Cross-Platform Encoding Problems Of Which To Be Aware
Using UTF-8 for all object names and filenames will ensure that gsutil doesn't encounter character encoding errors while operating on the files. Unfortunately, it's still possible that files uploaded / downloaded this way can have interoperability problems, for a number of reasons unrelated to gsutil. For example:
- Windows filenames are case-insensitive, while Google Cloud Storage, Linux, and MacOS are not. Thus, for example, if you have two filenames on Linux differing only in case and upload both to Google Cloud Storage and then subsequently download them to Windows, you will end up with just one file whose contents came from the last of these files to be written to the filesystem.
- Mac OS performs character encoding decomposition based on tables stored in the OS, and the tables change between Unicode versions. Thus the encoding used by an external library may not match that performed by the OS. It is possible that two object names may translate to a single local filename.

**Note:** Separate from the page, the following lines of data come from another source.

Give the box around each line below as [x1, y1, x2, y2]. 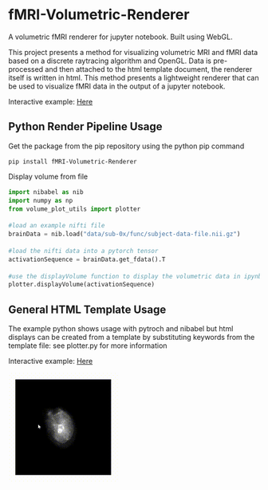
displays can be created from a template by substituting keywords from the [8, 333, 255, 342]
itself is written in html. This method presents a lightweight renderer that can [8, 73, 259, 82]
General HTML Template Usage [8, 302, 167, 316]
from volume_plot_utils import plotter [8, 205, 141, 213]
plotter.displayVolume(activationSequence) [8, 281, 156, 289]
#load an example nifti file [8, 222, 105, 230]
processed [8, 64, 44, 73]
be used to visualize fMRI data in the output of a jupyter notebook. [8, 81, 226, 91]
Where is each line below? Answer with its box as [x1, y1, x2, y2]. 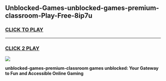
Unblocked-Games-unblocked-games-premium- [5, 4, 160, 12]
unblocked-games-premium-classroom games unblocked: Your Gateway [5, 65, 159, 71]
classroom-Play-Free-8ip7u [5, 12, 92, 20]
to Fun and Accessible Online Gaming [5, 70, 84, 76]
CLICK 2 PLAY [5, 45, 40, 52]
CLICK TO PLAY [5, 27, 43, 33]
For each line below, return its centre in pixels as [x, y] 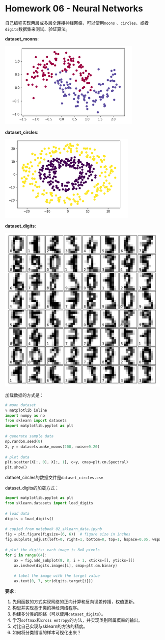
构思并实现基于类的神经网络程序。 [47, 608]
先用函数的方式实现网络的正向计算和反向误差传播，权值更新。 [75, 602]
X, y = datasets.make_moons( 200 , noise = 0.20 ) [52, 447]
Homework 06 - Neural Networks [74, 9]
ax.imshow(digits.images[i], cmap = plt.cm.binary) [66, 566]
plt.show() [16, 467]
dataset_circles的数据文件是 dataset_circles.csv [54, 478]
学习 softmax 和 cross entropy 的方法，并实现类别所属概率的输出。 [77, 620]
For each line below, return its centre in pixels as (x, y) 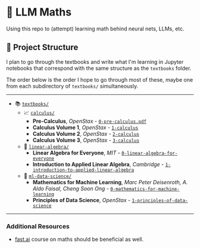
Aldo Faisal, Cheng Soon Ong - (71, 188)
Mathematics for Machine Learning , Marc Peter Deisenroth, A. (110, 182)
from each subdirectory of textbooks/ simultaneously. (72, 86)
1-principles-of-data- (160, 200)
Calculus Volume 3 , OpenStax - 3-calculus (86, 140)
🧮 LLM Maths (39, 12)
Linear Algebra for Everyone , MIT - (76, 153)
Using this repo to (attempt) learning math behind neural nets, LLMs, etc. (95, 29)
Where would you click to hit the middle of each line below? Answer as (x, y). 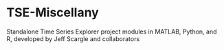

- Windows console support for Unicode is difficult to use correctly.
For a more thorough list of such issues see this presentation
These problems mostly arise when sharing data across platforms (e.g., uploading data from a Windows machine to Google Cloud Storage, and then downloading from Google Cloud Storage to a machine running MacOS). Unfortunately these problems are a consequence of the lack of a filename encoding standard, and users need to be aware of the kinds of problems that can arise when copying filenames across platforms.
There is one precaution users can exercise to prevent some of these problems: When using the Windows console specify wildcards or folders (using the -R option) rather than explicitly named individual files.